I figure you already know how to speak and read Norwegian, so I'd recommend you read more about (or talk to someone) about waiting for your residency permit. The police might have your passport, but I'd be willing to wager that you can certainly leave the country while the application is being processed, common human rights and all... unless you are stateless, a refugee, or on asylum.


----------



## Wiltshireman

Step families and blended families can be a minefield even if everybody involved is behaving reasonably. With a family that is split across different countries and speaking different languages the obstacles must be bigger. 

With the needs and feelings of so many people often at odds with each other the potential for conflict is obvious for all to see.

In this situation the OP's inability to travel does complicate the situation even more but even if she could go how would she feel as the only new comer in the group and isolated by the inability to speak the local language (more of a problem if you are staying with locals than if you are just a holiday maker).

Given that the OP's husband will only be joining the rest of the family for a few days I do not see that this needs to be an issue (unless there is reason not to trust him).

Going forward I would advice the OP to encourage her husband to have his child come and visit / stay with you (even if you have to pay for the mother to come as well given that the child is too young to travel alone) or once the OP's documentation allowing her to travel is sorted it might be easier for them to go to England and visit them.

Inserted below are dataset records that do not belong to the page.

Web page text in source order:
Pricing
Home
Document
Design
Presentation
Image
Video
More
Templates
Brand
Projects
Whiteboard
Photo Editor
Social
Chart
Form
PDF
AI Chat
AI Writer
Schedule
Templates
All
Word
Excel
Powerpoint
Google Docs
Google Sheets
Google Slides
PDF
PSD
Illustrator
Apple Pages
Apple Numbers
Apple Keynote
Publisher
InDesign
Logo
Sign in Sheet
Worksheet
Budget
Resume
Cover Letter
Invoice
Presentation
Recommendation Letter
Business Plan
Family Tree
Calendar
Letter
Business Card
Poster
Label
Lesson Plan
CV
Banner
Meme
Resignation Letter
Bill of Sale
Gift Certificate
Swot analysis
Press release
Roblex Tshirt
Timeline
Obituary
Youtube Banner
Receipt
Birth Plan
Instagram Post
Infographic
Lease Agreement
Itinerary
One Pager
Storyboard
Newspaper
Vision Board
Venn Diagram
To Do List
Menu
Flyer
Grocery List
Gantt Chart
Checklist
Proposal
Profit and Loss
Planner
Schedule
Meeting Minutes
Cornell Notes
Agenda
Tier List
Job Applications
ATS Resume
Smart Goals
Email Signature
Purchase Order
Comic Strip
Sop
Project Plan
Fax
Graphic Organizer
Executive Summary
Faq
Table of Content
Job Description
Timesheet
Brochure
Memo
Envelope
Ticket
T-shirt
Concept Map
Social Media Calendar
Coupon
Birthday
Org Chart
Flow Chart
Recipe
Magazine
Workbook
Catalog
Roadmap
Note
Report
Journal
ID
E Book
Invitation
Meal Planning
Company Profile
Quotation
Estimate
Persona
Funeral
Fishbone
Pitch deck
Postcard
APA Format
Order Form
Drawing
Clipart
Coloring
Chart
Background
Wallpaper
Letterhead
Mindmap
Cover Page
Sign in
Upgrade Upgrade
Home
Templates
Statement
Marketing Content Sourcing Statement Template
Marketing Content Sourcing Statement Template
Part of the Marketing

To make this relationship work will take honesty, understanding and a willingness to compromise from ALL involved.


----------



## happy as a clam

Wow.... Just wow is all I can say.

I can't even believe your husband would want to do this. But then after reading your other thread, I guess I CAN believe it.
_Posted via Mobile Device_


----------



## turnera

Ok, so you married too soon, you don't really know each other, he wanted someone 'fun' and he (IMO) ditches or ignores or fights with women when they stop being fun (by having a kid or by nagging) - all pretty typical for a 25 year old male.

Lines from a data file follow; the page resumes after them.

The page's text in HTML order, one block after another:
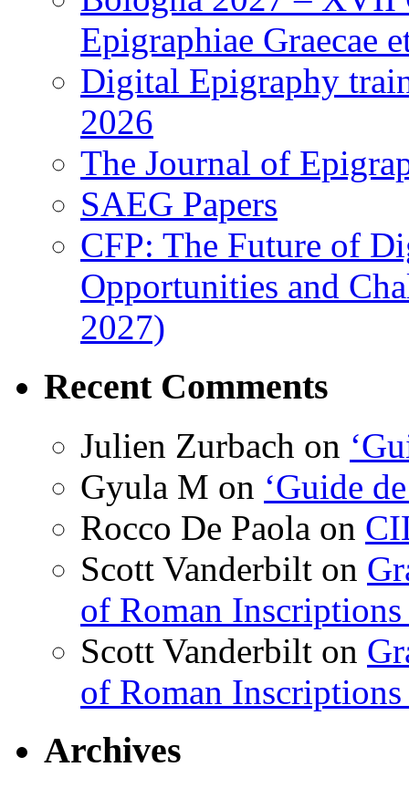
Epigraphiae Graecae
Digital Epigraphy
2026
The Journal of
SAEG Papers
CFP: The Future of
Opportunities and
2027)
Recent Comments
Julien Zurbach on
Gyula M on ‘Guide
Rocco De Paola on
Scott Vanderbilt on
of Roman
Scott Vanderbilt on
of Roman
Archives
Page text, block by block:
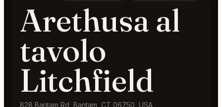
Arethusa al
tavolo
Litchfield
828 Bantam Rd, Bantam, CT 06750, USA
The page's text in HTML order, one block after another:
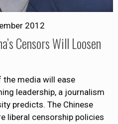
2012
Censors Will Loosen
the media will ease
leadership, a journalism
predicts. The Chinese
liberal censorship policies
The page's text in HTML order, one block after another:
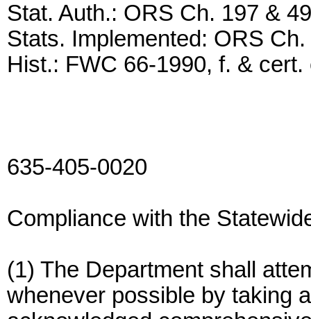
Stat. Auth.: ORS Ch. 197 &
Stats. Implemented: ORS
Hist.: FWC 66-1990, f. & cert.
635-405-0020
Compliance with the
(1) The Department shall
whenever possible by taking
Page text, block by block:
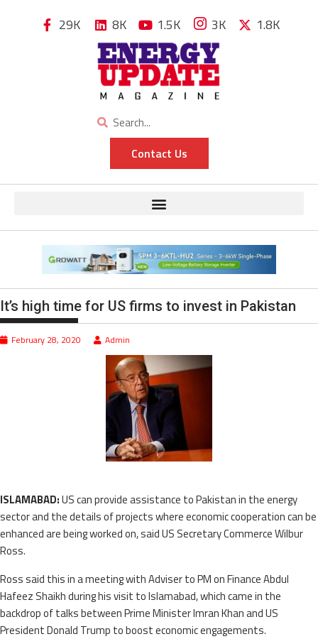
29K 8K 1.5K 3K 1.8K
Contact Us
It’s high time for US firms to invest in Pakistan
February 28, 2020 Admin
ISLAMABAD:US can provide assistance to Pakistan in the energy
sector and the details of projects where economic cooperation can be
enhanced are being worked on, said US Secretary Commerce Wilbur
Ross.
Ross said this in a meeting with Adviser to PM on Finance Abdul
Hafeez Shaikh during his visit to Islamabad, which came in the
backdrop of talks between Prime Minister Imran Khan and US
President Donald Trump to boost economic engagements.
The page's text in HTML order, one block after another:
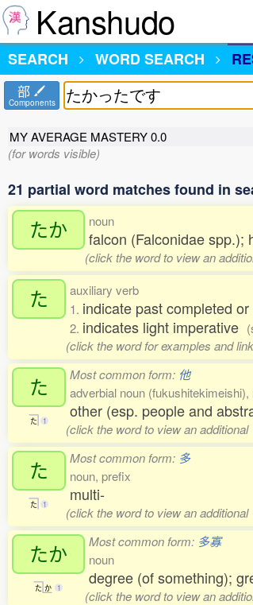
Kanshudo
SEARCH
WORD SEARCH
部
Components
MY AVERAGE MASTERY0.0
(for words visible)
21 partial word matches found in
たか noun
falcon (Falconidae spp.);
(click the word to view an
た
auxiliary verb
1. indicate past completed or
2. indicates light imperative
(click the word for examples and
た
た 1
Most common form: 他
adverbial noun (fukushitekimeishi),
other (esp. people and
(click the word to view an
た
た 1
Most common form: 多
noun, prefix
multi-
(click the word to view an
たか
た か 1
Most common form: 多寡
noun
degree (of something);
(click the word to view an
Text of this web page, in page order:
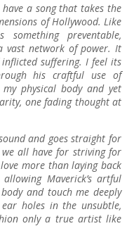
a song that takes the
of Hollywood. Like
preventable,
vast network of power. It
suffering. I feel its
his craftful use of
physical body and yet
one fading thought at
and goes straight for
all have for striving for
more than laying back
Maverick’s artful
and touch me deeply
holes in the unsubtle,
only a true artist like
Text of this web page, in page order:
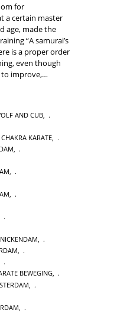
for
a certain master
age, made the
“A samurai’s
is a proper order
even though
to improve,…
AND CUB
CHAKRA KARATE
,
,
,
BEWEGING,
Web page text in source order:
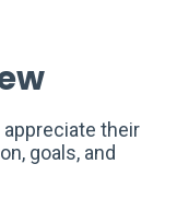
their
goals, and
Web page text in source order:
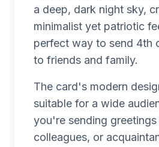
a deep, dark night sky,
minimalist yet patriotic
perfect way to send 4th
to friends and family.
The card's modern
suitable for a wide
you're sending
colleagues, or
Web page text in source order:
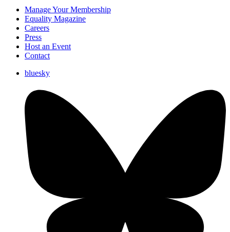
Manage Your Membership
Equality Magazine
Careers
Press
Host an Event
Contact
bluesky
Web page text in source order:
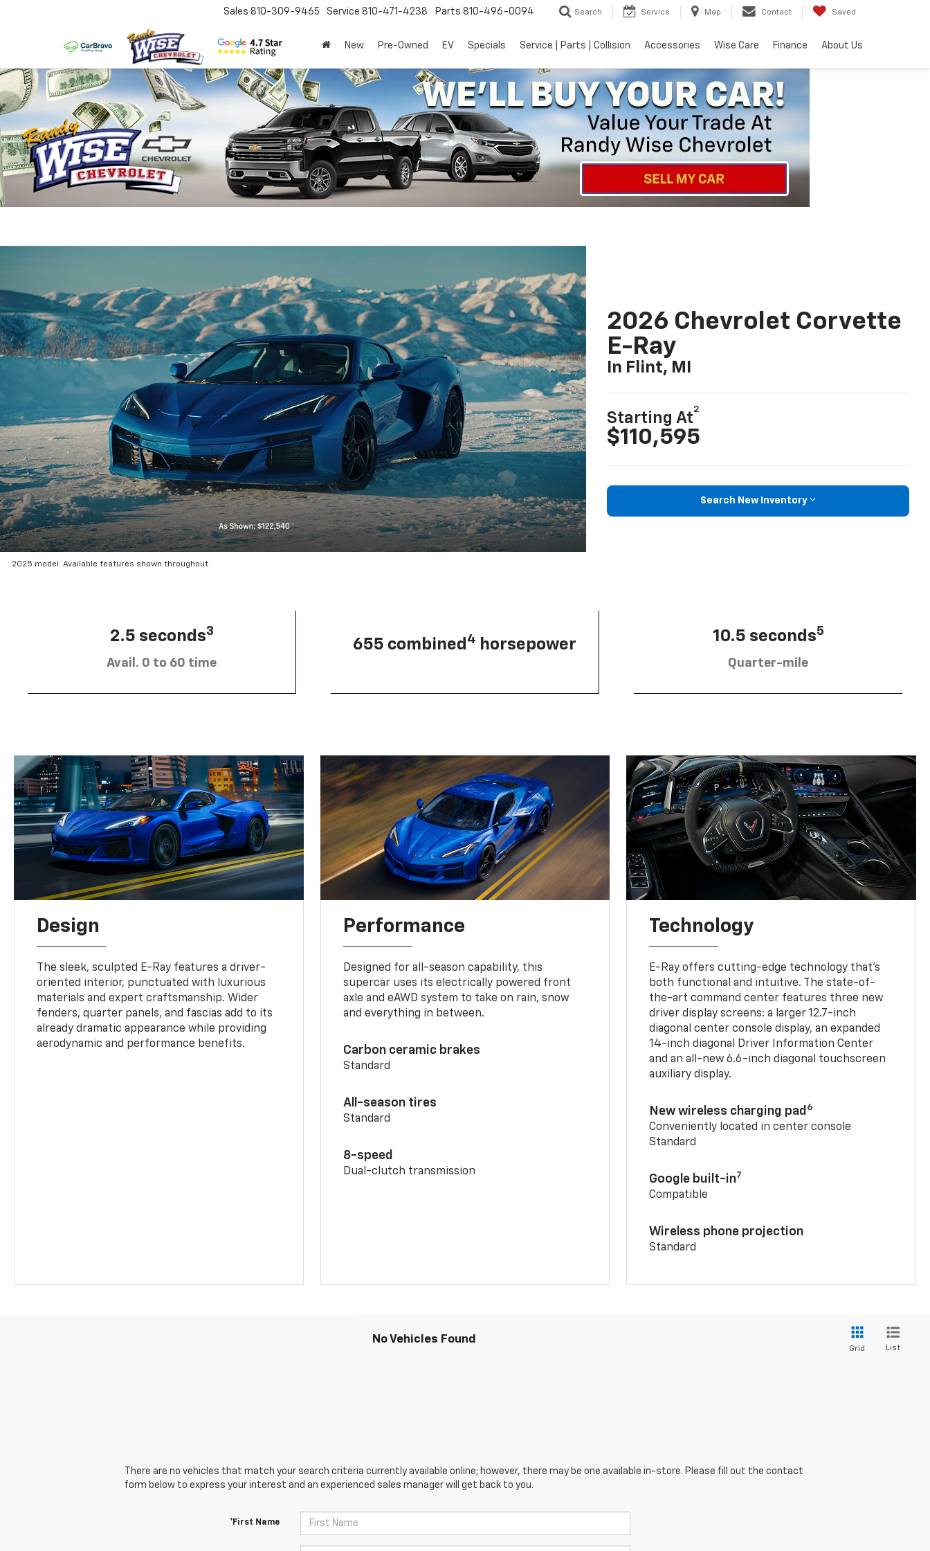
Sales 810-309-9465 Service 810-471-4238 Parts 810-496-0094 Search Service Map Contact Saved
New Pre-Owned EV Specials Service | Parts | Collision Accessories Wise Care Finance About Us
2025 model. Available features shown throughout.
2026 Chevrolet Corvette
E-Ray
In Flint, MI
Starting At
2
$110,595
Search New Inventory
2.5 seconds3
Avail. 0 to 60 time
655 combined 4 horsepower
10.5 seconds5
Quarter-mile
Design
The sleek, sculpted E-Ray features a driver-
oriented interior, punctuated with luxurious
materials and expert craftsmanship. Wider
fenders, quarter panels, and fascias add to its
already dramatic appearance while providing
aerodynamic and performance benefits.
Performance
Designed for all-season capability, this
supercar uses its electrically powered front
axle and eAWD system to take on rain, snow
and everything in between.
Carbon ceramic brakes
Standard
All-season tires
Standard
8-speed
Dual-clutch transmission
Technology
E-Ray offers cutting-edge technology that’s
both functional and intuitive. The state-of-
the-art command center features three new
driver display screens: a larger 12.7-inch
diagonal center console display, an expanded
14-inch diagonal Driver Information Center
and an all-new 6.6-inch diagonal touchscreen
auxiliary display.
New wireless charging pad 6
Conveniently located in center console
Standard
Google built-in7
Compatible
Wireless phone projection
Standard
No Vehicles Found
Grid List
There are no vehicles that match your search criteria currently available online; however, there may be one available in-store. Please fill out the contact
form below to express your interest and an experienced sales manager will get back to you.
*First Name

I see two things to address. First, if you want this marriage to work you NEED to start understanding how to make marriages work. Get His Needs Her Needs and start reading it asap. Second, you need to stop being so needy. It's not attractive; it's not the end of the world if you two end up divorced. I don't want that to happen, but you need to act from a place of being ok if it does happen. Why? Because then you will be able to make your decisions based on what's right and wrong, not on what keeps control over your husband. 

To that end, I would say that first, work on improving your marriage. Make it a great place for him to be, so he WANTS to make you happy. Doesn't mean kissing his ass; just knowing what makes him happy and doing it and knowing what makes him UNhappy and avoiding that. Second, respect yourself more; if him going on that trip makes you uneasy, it makes you uneasy (with good reason, IMO), and you should SAY SO and say that you will consider it a strike against your marriage if he chooses to go. Let him deal with what he's willing to give up - the trip or you. 

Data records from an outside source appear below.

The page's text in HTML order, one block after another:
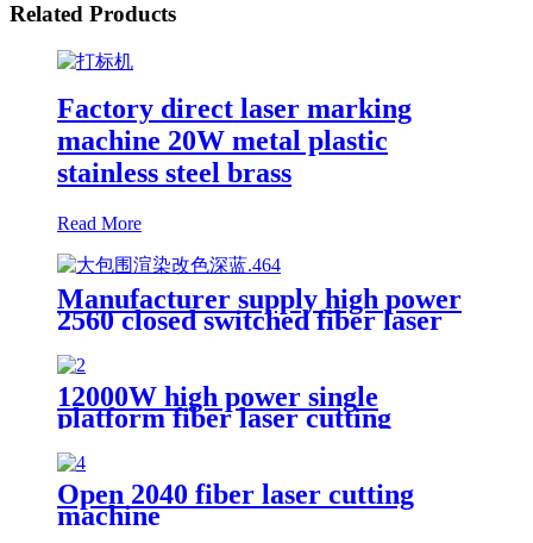
Related Products
Factory direct laser marking
machine 20W metal plastic
stainless steel brass
Read More
Manufacturer supply high power
2560 closed switched fiber laser
12000W high power single
platform fiber laser cutting
machine stainless steel laser
cutting machine
Open 2040 fiber laser cutting
machine
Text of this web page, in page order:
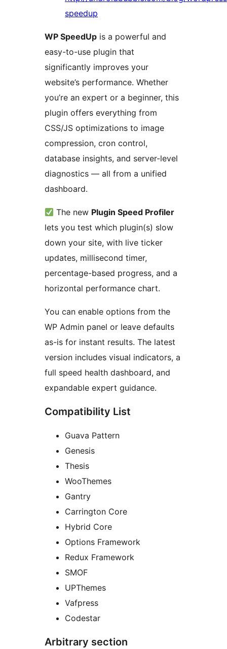
speedup
WP SpeedUp is a powerful and
easy-to-use plugin that
significantly improves your
website’s performance. Whether
you’re an expert or a beginner, this
plugin offers everything from
CSS/JS optimizations to image
compression, cron control,
database insights, and server-level
diagnostics — all from a unified
dashboard.
The new Plugin Speed Profiler
lets you test which plugin(s) slow
down your site, with live ticker
updates, millisecond timer,
percentage-based progress, and a
horizontal performance chart.
You can enable options from the
WP Admin panel or leave defaults
as-is for instant results. The latest
version includes visual indicators, a
full speed health dashboard, and
expandable expert guidance.
Compatibility List
Guava Pattern
Genesis
Thesis
WooThemes
Gantry
Carrington Core
Hybrid Core
Options Framework
Redux Framework
SMOF
UPThemes
Vafpress
Codestar
Arbitrary section
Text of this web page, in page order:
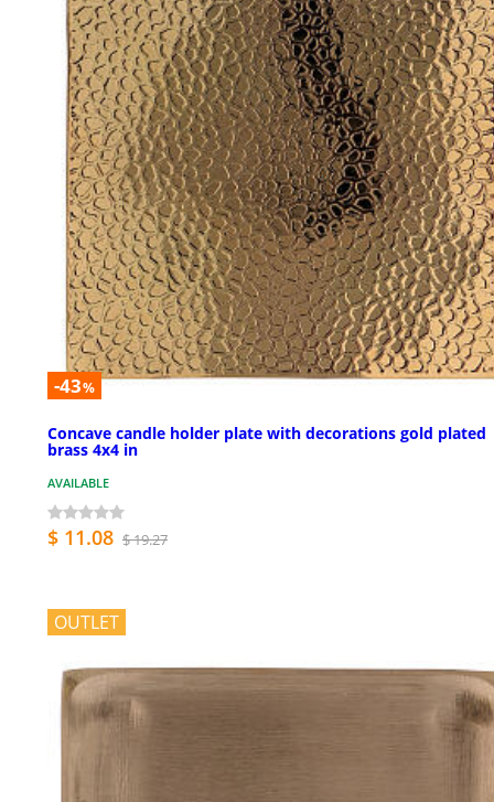
-43%
Concave candle holder plate with decorations gold plated
brass 4x4 in
AVAILABLE
$ 11.08 $ 19.27
OUTLET
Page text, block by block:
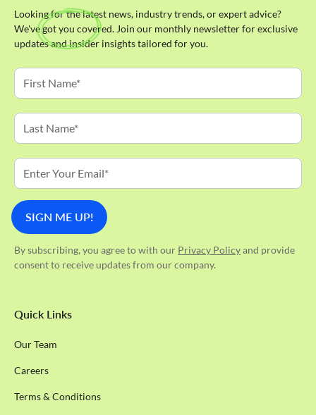
Looking for the latest news, industry trends, or expert advice?
We've got you covered. Join our monthly newsletter for exclusive
updates and insider insights tailored for you.
By subscribing, you agree to with our Privacy Policyand provide
consent to receive updates from our company.
Quick Links
Our Team
Careers
Terms & Conditions
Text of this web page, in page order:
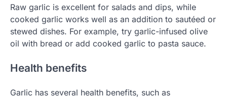
Raw garlic is excellent for salads and dips, while
cooked garlic works well as an addition to sautéed or
stewed dishes. For example, try garlic-infused olive
oil with bread or add cooked garlic to pasta sauce.
Health benefits
Garlic has several health benefits, such as
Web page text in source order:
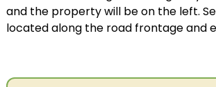
and the property will be on the left.
located along the road frontage and
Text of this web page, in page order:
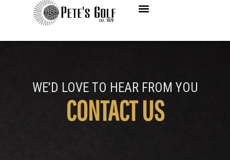
Contact Us
WE'D LOVE TO HEAR FROM YOU
CONTACT US
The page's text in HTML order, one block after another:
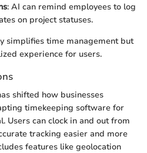
: AI can remind employees to log
on project statuses.
simplifies time management but
experience for users.
shifted how businesses
timekeeping software for
Users can clock in and out from
tracking easier and more
features like geolocation
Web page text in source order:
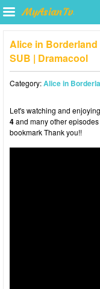
Alice in Borderland
SUB | Dramacool
Category:Alice in
Let's watching and enjoying
4and many other
bookmark Thank you!!
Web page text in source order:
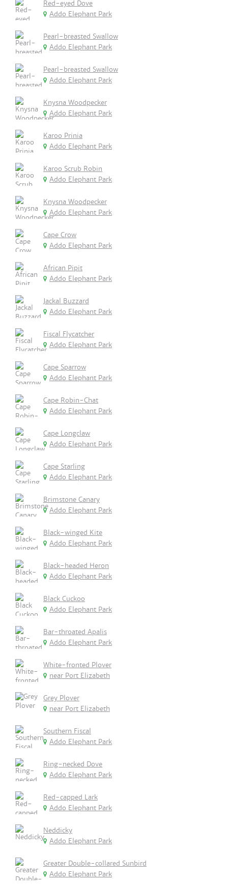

But recognize that this goes hand in hand with you making the marriage better. At the state you're in, with arguing all the time and all, he'll probably choose the trip.


----------



## JEMS_01234

I think he should wait until you can go with him. 

It doesn't sound like he puts his child first, since he got married and his son has never met you. Perhaps he uses that as an excuse to get whatever it is he really wants, or because it sounds like the 'nice' or 'right' thing to say.

You are a married couple. You go together or stay together.


----------